Angus King might caucus with Republicans in 2015

tokeprep

Well-Known Member
Story: http://thehill.com/homenews/senate/203161-king-may-flip-to-gop-in-2015.

This development makes a Republican takeover of the senate even more likely than it already is at this moment. If King switches sides, Republicans only need to gain five seats.

Montana, South Dakota, and West Virginia are almost certainly going to be Republican pickups. The races in Alaska, Arkansas, Colorado, Iowa, Louisiana, Michigan, New Hampshire, and North Carolina are all plausibly winnable. If King switches sides, the Republicans only need to win in two of those states to take the senate.

Fivethirtyeight's senate model, updated a couple weeks ago, favors Republicans to win in Arkansas and Louisiana (in addition to retaining Georgia and Kentucky, the only vulnerable Republican seats in the 2014 cycle) with even odds in Alaska. That model here: http://fivethirtyeight.com/features/fivethirtyeight-senate-forecast/.

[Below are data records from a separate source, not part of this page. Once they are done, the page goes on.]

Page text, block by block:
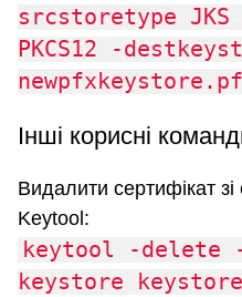
srcstoretype
PKCS12 -
Інші корисні
Видалити сертифікат
Keytool:
keytool -delete
keystore
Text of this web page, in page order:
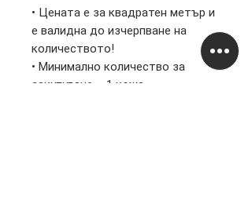
• Цената е за квадратен метър и
е валидна до изчерпване на
количеството!
• Минимално количество за
закупуване – 1 кожа
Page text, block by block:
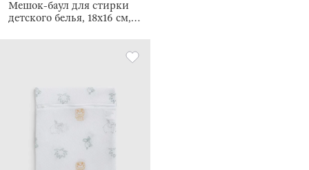
Мешок-баул для стирки
детского белья, 18х16 см,
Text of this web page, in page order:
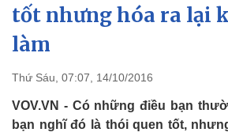
Đảng
Tổ chức nhân sự
Quốc hội
Tin 24h
Dự
tốt nhưng hóa ra lại
làm
Thứ Sáu, 07:07, 14/10/2016
VOV.VN - Có những điều bạn
bạn nghĩ đó là thói quen tốt,
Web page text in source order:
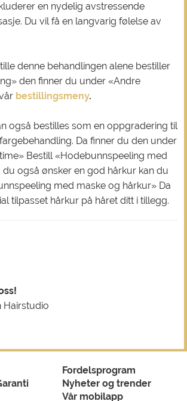
en nydelig avstressende
Du vil få en langvarig følelse av
denne behandlingen alene bestiller
den finner du under «Andre
bestillingsmeny.
også bestilles som en oppgradering til
Da finner du den under
Bestill «Hodebunnspeeling med
du også ønsker en god hårkur kan du
med maske og hårkur» Da
tilpasset hårkur på håret ditt i tillegg.
Hairstudio
Fordelsprogram
Nyheter og trender
Vår mobilapp
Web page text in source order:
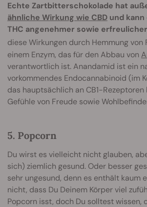
Echte Zartbitterschokolade hat
ähnliche Wirkung wie CBD und
THC angenehmer sowie
diese Wirkungen durch Hemmung von
einem Enzym, das für den Abbau von
verantwortlich ist. Anandamid ist ein
vorkommendes Endocannabinoid (im
das hauptsächlich an CB1-
Gefühle von Freude sowie
5. Popcorn
Du wirst es vielleicht nicht glauben,
sich) ziemlich gesund. Oder besser
sehr ungesund, denn es enthält kaum
nicht, dass Du Deinem Körper viel
Popcorn isst, doch Du solltest wissen,
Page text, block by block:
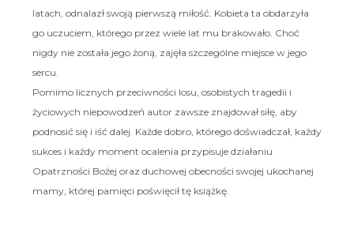
latach, odnalazł swoją pierwszą miłość. Kobieta ta obdarzyła
go uczuciem, którego przez wiele lat mu brakowało. Choć
nigdy nie została jego żoną, zajęła szczególne miejsce w jego
sercu.
Pomimo licznych przeciwności losu, osobistych tragedii i
życiowych niepowodzeń autor zawsze znajdował siłę, aby
podnosić się i iść dalej. Każde dobro, którego doświadczał, każdy
sukces i każdy moment ocalenia przypisuje działaniu
Opatrzności Bożej oraz duchowej obecności swojej ukochanej
mamy, której pamięci poświęcił tę książkę.
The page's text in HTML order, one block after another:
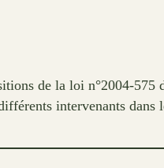
de la loi n°2004-
intervenants dans
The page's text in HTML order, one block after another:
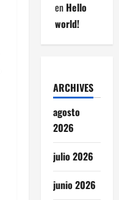
en Hello
world!
ARCHIVES
agosto
2026
julio 2026
junio 2026
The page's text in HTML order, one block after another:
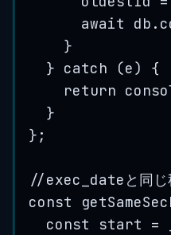
await db .
}
} catch (e)
{
return
}
} ;
//exec_dateと同じ
const
const
start =
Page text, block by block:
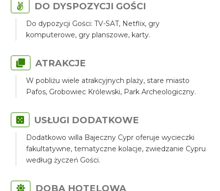
DO DYSPOZYCJI GOŚCI
Do dypozycji Gości: TV-SAT, Netflix, gry
komputerowe, gry planszowe, karty.
ATRAKCJE
W pobliżu wiele atrakcyjnych plaży, stare miasto
Pafos, Grobowiec Królewski, Park Archeologiczny.
USŁUGI DODATKOWE
Dodatkowo willa Bajeczny Cypr oferuje wycieczki
fakultatywne, tematyczne kolacje, zwiedzanie Cypru
według życzeń Gości.
DOBA HOTELOWA
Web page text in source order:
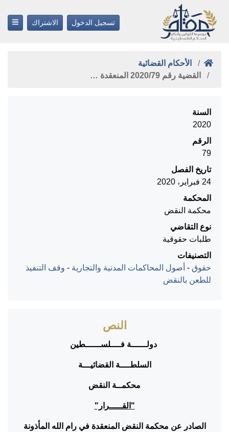
تسجيل الدخول الاشتراك
الأحكام القضائية
القضية رقم ‎79‏/‎2020‏ المنعقدة …
السنة
2020
الرقم
79
تاريخ الفصل
24 فبراير، 2020
المحكمة
محكمة النقض
نوع التقاضي
طلبات حقوقية
التصنيفات
حقوق - أصول المحاكمات المدنية والتجارية - وقف التنفيذ
للطعن بالنقض
النص
دولــــــة فــــلســــــطين
السلطــــة القضائيـــة
محكمــة النقض
"القـــــرار"
الصادر عن محكمة النقض المنعقدة في رام الله المأذونة
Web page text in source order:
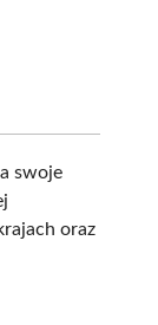
swoje
oraz
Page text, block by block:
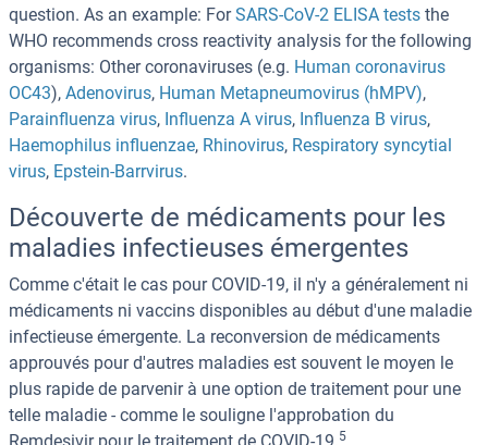
question. As an example: ForSARS-CoV-2 ELISA tests the
WHO recommends cross reactivity analysis for the following
organisms: Other coronaviruses (e.g. Human coronavirus
OC43), Adenovirus, Human Metapneumovirus (hMPV),
Parainfluenza virus, Influenza A virus, Influenza B virus,
Haemophilus influenzae, Rhinovirus, Respiratory syncytial
virus, Epstein-Barrvirus.
Découverte de médicaments pour les
maladies infectieuses émergentes
Comme c'était le cas pour COVID-19, il n'y a généralement ni
médicaments ni vaccins disponibles au début d'une maladie
infectieuse émergente. La reconversion de médicaments
approuvés pour d'autres maladies est souvent le moyen le
plus rapide de parvenir à une option de traitement pour une
telle maladie - comme le souligne l'approbation du
5
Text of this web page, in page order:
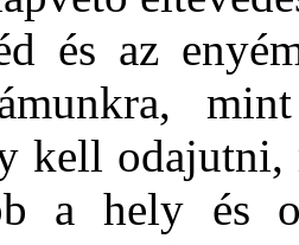
és az
kell odajutni,
a hely és
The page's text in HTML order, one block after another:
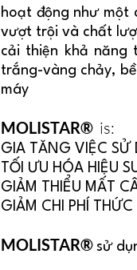
hoạt động như
vượt trội và chất
cải thiện khả năng
trắng-vàng chảy,
máy
MOLISTAR® is:
GIA TĂNG VIỆC
TỐI ƯU HÓA HIỆU
GIẢM THIỂU MẤT
GIẢM CHI PHÍ
MOLISTAR® sử
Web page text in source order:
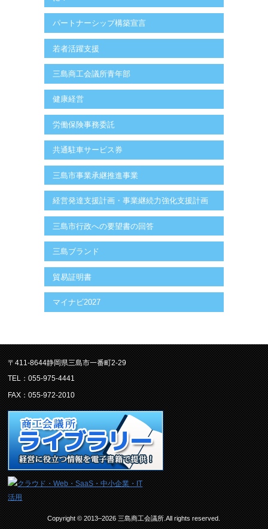
パートナーシップ構築宣言
若者活躍支援
三島商工会議所青年部
健康経営
労働保険事務委託
共通駐車サービス券
三島市事業承継推進事業
経営発達支援計画・事業継続力強化支援計画
三島市行政への要望書の回答
三島ブランド
貿易証明書
マイナビ2027
〒411-8644静岡県三島市一番町2-29
TEL：055-975-4441
FAX：055-972-2010
Copyright © 2013–2026 三島商工会議所.All rights reserved.
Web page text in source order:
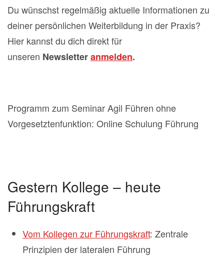
Du wünschst regelmäßig aktuelle Informationen zu
deiner persönlichen Weiterbildung in der Praxis?
Hier kannst du dich direkt für
unseren Newsletteranmelden.
Programm zum Seminar Agil Führen ohne
Vorgesetztenfunktion: Online Schulung Führung
Gestern Kollege – heute
Führungskraft
Vom Kollegen zur Führungskraft: Zentrale
Prinzipien der lateralen Führung
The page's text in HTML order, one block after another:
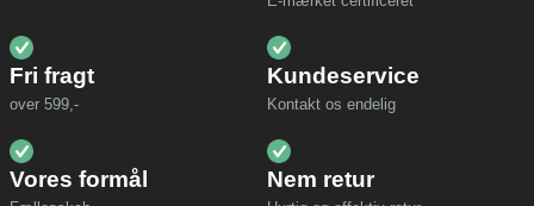
Fri fragt
over 599,-
Kundeservice
Kontakt os endelig
Vores formål Nem retur
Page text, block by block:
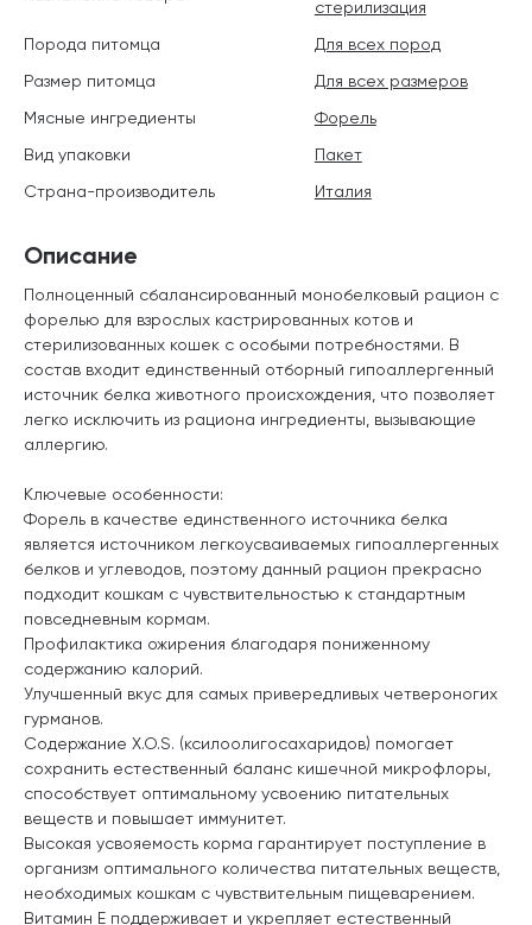
Описание
Полноценный сбалансированный монобелковый рацион с
форелью для взрослых кастрированных котов и
стерилизованных кошек с особыми потребностями. В
состав входит единственный отборный гипоаллергенный
источник белка животного происхождения, что позволяет
легко исключить из рациона ингредиенты, вызывающие
аллергию.
Ключевые особенности:
Форель в качестве единственного источника белка
является источником легкоусваиваемых гипоаллергенных
белков и углеводов, поэтому данный рацион прекрасно
подходит кошкам с чувствительностью к стандартным
повседневным кормам.
Профилактика ожирения благодаря пониженному
содержанию калорий.
Улучшенный вкус для самых привередливых четвероногих
гурманов.
Содержание X.O.S. (ксилоолигосахаридов) помогает
сохранить естественный баланс кишечной микрофлоры,
способствует оптимальному усвоению питательных
веществ и повышает иммунитет.
Высокая усвояемость корма гарантирует поступление в
организм оптимального количества питательных веществ,
необходимых кошкам с чувствительным пищеварением.
Витамин Е поддерживает и укрепляет естественный
стерилизация
Порода питомца
Для всех пород
Размер питомца
Для всех размеров
Мясные ингредиенты
Форель
Вид упаковки
Пакет
Страна-производитель
Италия
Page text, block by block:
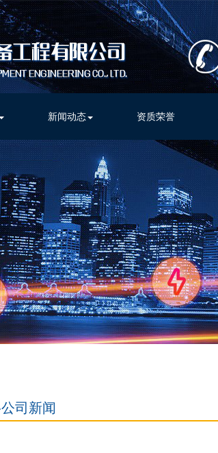
新闻动态 资质荣誉
公司新闻
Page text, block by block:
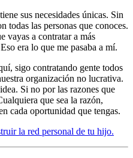
sus necesidades únicas. Sin
todas las personas que conoces.
vayas a contratar a más
era lo que me pasaba a mí.
sigo contratando gente todos
organización no lucrativa.
Si no por las razones que
que sea la razón,
cada oportunidad que tengas.
la red personal de tu hijo.
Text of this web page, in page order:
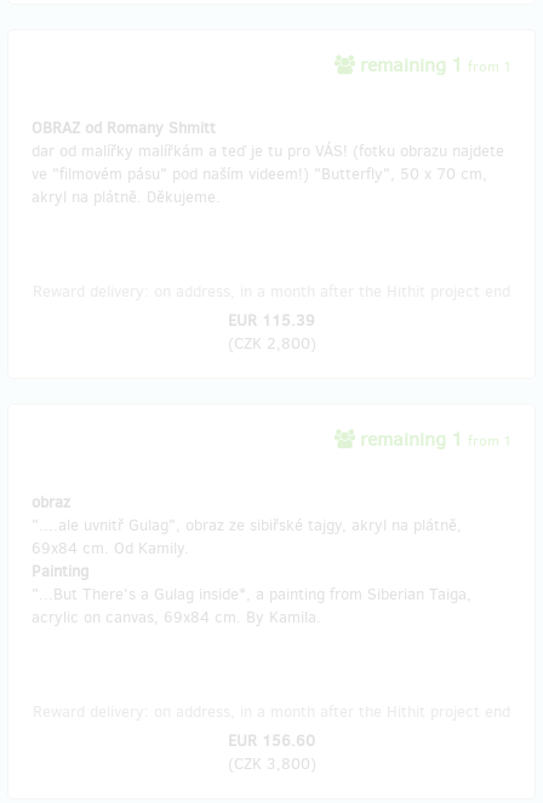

Will Obamacare rebound before November to turn all of this around, or is Obama poised for an exceedingly difficult final two years in office?
 

tokeprep

Well-Known Member
ACA, Affordable Care Act, my mistake
In that case, I presume Obama would veto anything the Republicans do to the ACA (unless everyone gets together and tries to fix/patch certain parts viewed as objectionable by people on both sides). The Republicans would need 67 votes in the senate to defeat a veto. Even if they swept the competitive races and won almost all of them they'd have little chance of hitting that number. There wouldn't be enough vulnerable Democrats left in the chamber willing to turn their backs on the law.
 

UncleBuck

Well-Known Member
i'm thinking two years of non-stop abortion bills and religious bigotry protection laws from the senate and house might be enough to keep a democrat in the white house in 2016.

republicans don't fare well at all when more people come out to vote.